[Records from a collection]
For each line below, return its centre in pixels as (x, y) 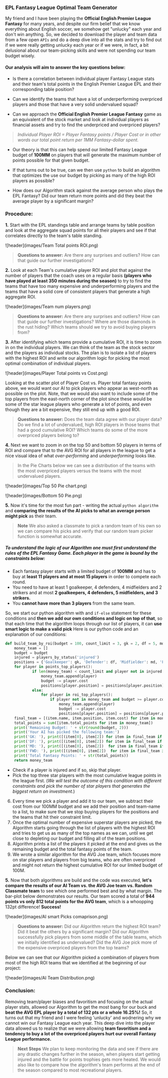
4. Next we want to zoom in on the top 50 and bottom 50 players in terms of (83, 445)
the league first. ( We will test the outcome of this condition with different (87, 781)
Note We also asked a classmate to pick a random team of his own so (89, 525)
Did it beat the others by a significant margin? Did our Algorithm (83, 931)
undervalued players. (39, 476)
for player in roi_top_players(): (77, 695)
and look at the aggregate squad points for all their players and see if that (81, 230)
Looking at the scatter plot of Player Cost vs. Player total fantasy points (78, 383)
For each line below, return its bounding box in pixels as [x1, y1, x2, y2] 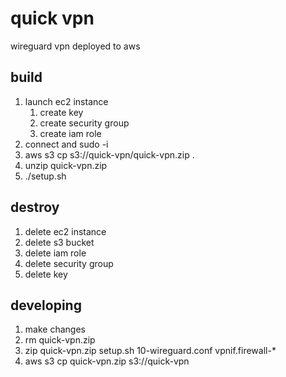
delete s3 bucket [24, 236, 95, 248]
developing [10, 297, 82, 314]
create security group [39, 117, 130, 129]
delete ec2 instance [24, 225, 107, 237]
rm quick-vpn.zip [24, 334, 96, 346]
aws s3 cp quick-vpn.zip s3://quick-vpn [24, 355, 190, 367]
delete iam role [24, 247, 87, 259]
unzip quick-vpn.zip [24, 159, 108, 171]
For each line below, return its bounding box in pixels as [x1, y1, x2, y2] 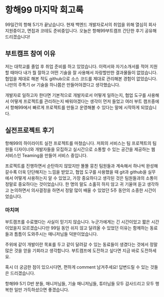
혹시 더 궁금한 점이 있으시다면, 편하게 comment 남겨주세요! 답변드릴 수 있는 [5, 264, 149, 270]
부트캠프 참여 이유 [5, 49, 56, 58]
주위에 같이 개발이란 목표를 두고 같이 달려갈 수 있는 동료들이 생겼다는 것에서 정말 [5, 241, 158, 247]
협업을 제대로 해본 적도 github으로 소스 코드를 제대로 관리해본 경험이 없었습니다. [5, 75, 158, 81]
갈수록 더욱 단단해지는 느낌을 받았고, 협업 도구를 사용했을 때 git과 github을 [5, 169, 147, 175]
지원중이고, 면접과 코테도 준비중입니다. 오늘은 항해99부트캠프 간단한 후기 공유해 [5, 27, 157, 33]
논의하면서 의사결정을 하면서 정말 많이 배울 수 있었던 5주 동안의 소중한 [10, 187, 143, 193]
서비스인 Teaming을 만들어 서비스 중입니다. [5, 152, 88, 158]

**TASK INSTRUCTIONS:**
The answer must be the exact lines from the line with "and look at" to the final line of the data, both ends included, with no pictures.

**ANSWER TO THE PROBLEM:**
and look at the aggregate squad points for all their players and see if that (81, 230)
Looking at the scatter plot of Player Cost vs. Player total fantasy points (78, 383)
For each line below, return its bounding box in pixels as [x1, y1, x2, y2] 
delete s3 bucket [24, 236, 95, 248]
developing [10, 297, 82, 314]
create security group [39, 117, 130, 129]
delete ec2 instance [24, 225, 107, 237]
rm quick-vpn.zip [24, 334, 96, 346]
aws s3 cp quick-vpn.zip s3://quick-vpn [24, 355, 190, 367]
delete iam role [24, 247, 87, 259]
unzip quick-vpn.zip [24, 159, 108, 171]
For each line below, return its bounding box in pixels as [x1, y1, x2, y2] 
혹시 더 궁금한 점이 있으시다면, 편하게 comment 남겨주세요! 답변드릴 수 있는 [5, 264, 149, 270]
부트캠프 참여 이유 [5, 49, 56, 58]
주위에 같이 개발이란 목표를 두고 같이 달려갈 수 있는 동료들이 생겼다는 것에서 정말 [5, 241, 158, 247]
협업을 제대로 해본 적도 github으로 소스 코드를 제대로 관리해본 경험이 없었습니다. [5, 75, 158, 81]
갈수록 더욱 단단해지는 느낌을 받았고, 협업 도구를 사용했을 때 git과 github을 [5, 169, 147, 175]
지원중이고, 면접과 코테도 준비중입니다. 오늘은 항해99부트캠프 간단한 후기 공유해 [5, 27, 157, 33]
논의하면서 의사결정을 하면서 정말 많이 배울 수 있었던 5주 동안의 소중한 [10, 187, 143, 193]
서비스인 Teaming을 만들어 서비스 중입니다. [5, 152, 88, 158]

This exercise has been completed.